## DATA RECORDS

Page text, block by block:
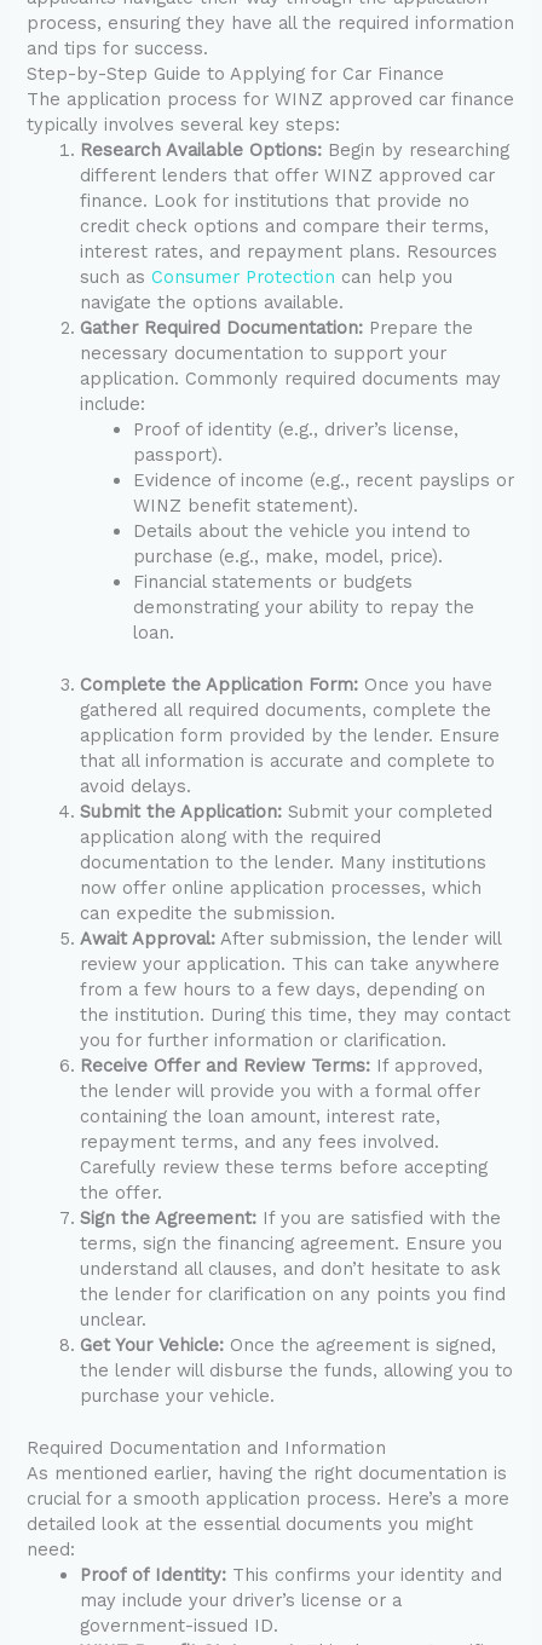
process, ensuring they have all the required information
and tips for success.
Step-by-Step Guide to Applying for Car Finance
The application process for WINZ approved car finance
typically involves several key steps:
Research Available Options: Begin by researching
different lenders that offer WINZ approved car
finance. Look for institutions that provide no
credit check options and compare their terms,
interest rates, and repayment plans. Resources
such asConsumer Protection can help you
navigate the options available.
Gather Required Documentation: Prepare the
necessary documentation to support your
application. Commonly required documents may
include:
Proof of identity (e.g., driver’s license,
passport).
Evidence of income (e.g., recent payslips or
WINZ benefit statement).
Details about the vehicle you intend to
purchase (e.g., make, model, price).
Financial statements or budgets
demonstrating your ability to repay the
loan.
Complete the Application Form: Once you have
gathered all required documents, complete the
application form provided by the lender. Ensure
that all information is accurate and complete to
avoid delays.
Submit the Application: Submit your completed
application along with the required
documentation to the lender. Many institutions
now offer online application processes, which
can expedite the submission.
Await Approval: After submission, the lender will
review your application. This can take anywhere
from a few hours to a few days, depending on
the institution. During this time, they may contact
you for further information or clarification.
Receive Offer and Review Terms: If approved,
the lender will provide you with a formal offer
containing the loan amount, interest rate,
repayment terms, and any fees involved.
Carefully review these terms before accepting
the offer.
Sign the Agreement: If you are satisfied with the
terms, sign the financing agreement. Ensure you
understand all clauses, and don’t hesitate to ask
the lender for clarification on any points you find
unclear.
Get Your Vehicle: Once the agreement is signed,
the lender will disburse the funds, allowing you to
purchase your vehicle.
Required Documentation and Information
As mentioned earlier, having the right documentation is
crucial for a smooth application process. Here’s a more
detailed look at the essential documents you might
need:
Proof of Identity: This confirms your identity and
may include your driver’s license or a
government-issued ID.

## THE TASK
Give back the material word for word, without images.

## SOLUTION FOR THIS PROBLEM
Page text, block by block:
process, ensuring they have all the required information
and tips for success.
Step-by-Step Guide to Applying for Car Finance
The application process for WINZ approved car finance
typically involves several key steps:
Research Available Options: Begin by researching
different lenders that offer WINZ approved car
finance. Look for institutions that provide no
credit check options and compare their terms,
interest rates, and repayment plans. Resources
such asConsumer Protection can help you
navigate the options available.
Gather Required Documentation: Prepare the
necessary documentation to support your
application. Commonly required documents may
include:
Proof of identity (e.g., driver’s license,
passport).
Evidence of income (e.g., recent payslips or
WINZ benefit statement).
Details about the vehicle you intend to
purchase (e.g., make, model, price).
Financial statements or budgets
demonstrating your ability to repay the
loan.
Complete the Application Form: Once you have
gathered all required documents, complete the
application form provided by the lender. Ensure
that all information is accurate and complete to
avoid delays.
Submit the Application: Submit your completed
application along with the required
documentation to the lender. Many institutions
now offer online application processes, which
can expedite the submission.
Await Approval: After submission, the lender will
review your application. This can take anywhere
from a few hours to a few days, depending on
the institution. During this time, they may contact
you for further information or clarification.
Receive Offer and Review Terms: If approved,
the lender will provide you with a formal offer
containing the loan amount, interest rate,
repayment terms, and any fees involved.
Carefully review these terms before accepting
the offer.
Sign the Agreement: If you are satisfied with the
terms, sign the financing agreement. Ensure you
understand all clauses, and don’t hesitate to ask
the lender for clarification on any points you find
unclear.
Get Your Vehicle: Once the agreement is signed,
the lender will disburse the funds, allowing you to
purchase your vehicle.
Required Documentation and Information
As mentioned earlier, having the right documentation is
crucial for a smooth application process. Here’s a more
detailed look at the essential documents you might
need:
Proof of Identity: This confirms your identity and
may include your driver’s license or a
government-issued ID.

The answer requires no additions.